» **Records supplied**:

◇ ◇ ◇ ◇

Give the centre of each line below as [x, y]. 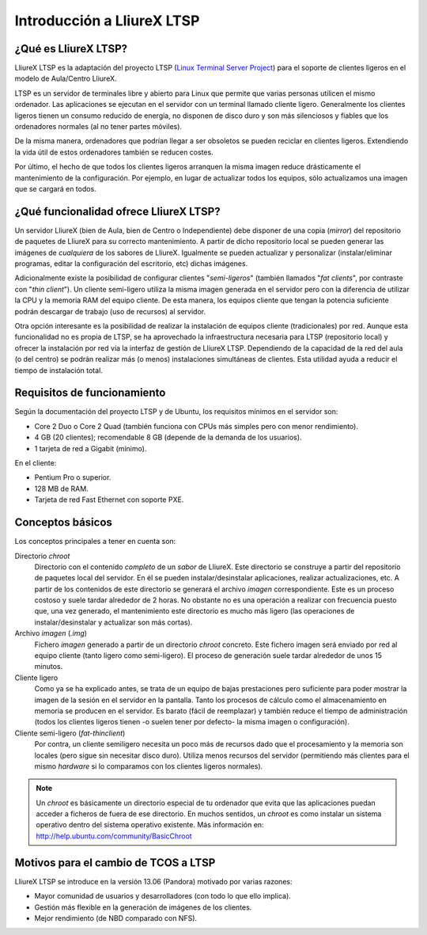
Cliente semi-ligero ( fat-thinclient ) [70, 733]
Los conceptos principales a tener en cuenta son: [95, 542]
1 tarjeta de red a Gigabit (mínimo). [91, 448]
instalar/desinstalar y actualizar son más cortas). [113, 622]
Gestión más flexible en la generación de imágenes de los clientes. [143, 907]
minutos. [49, 667]
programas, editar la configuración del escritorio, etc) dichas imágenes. [131, 264]
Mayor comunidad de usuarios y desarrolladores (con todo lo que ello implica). [163, 896]
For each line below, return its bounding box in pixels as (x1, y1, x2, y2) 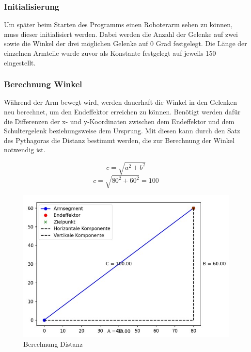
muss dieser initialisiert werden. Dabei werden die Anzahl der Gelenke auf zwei (4, 29, 238, 39)
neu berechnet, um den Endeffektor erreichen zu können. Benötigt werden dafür (4, 107, 241, 116)
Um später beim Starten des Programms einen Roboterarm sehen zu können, (4, 19, 233, 30)
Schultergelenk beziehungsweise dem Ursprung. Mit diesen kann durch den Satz (4, 126, 240, 136)
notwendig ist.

◇ ◇ ◇ ◇

» **What this task involves**:
Check every line of the data, and copy the ones that contain "werden".

» **Solution**:
muss dieser initialisiert werden. Dabei werden die Anzahl der Gelenke auf zwei (4, 29, 238, 39)
neu berechnet, um den Endeffektor erreichen zu können. Benötigt werden dafür (4, 107, 241, 116)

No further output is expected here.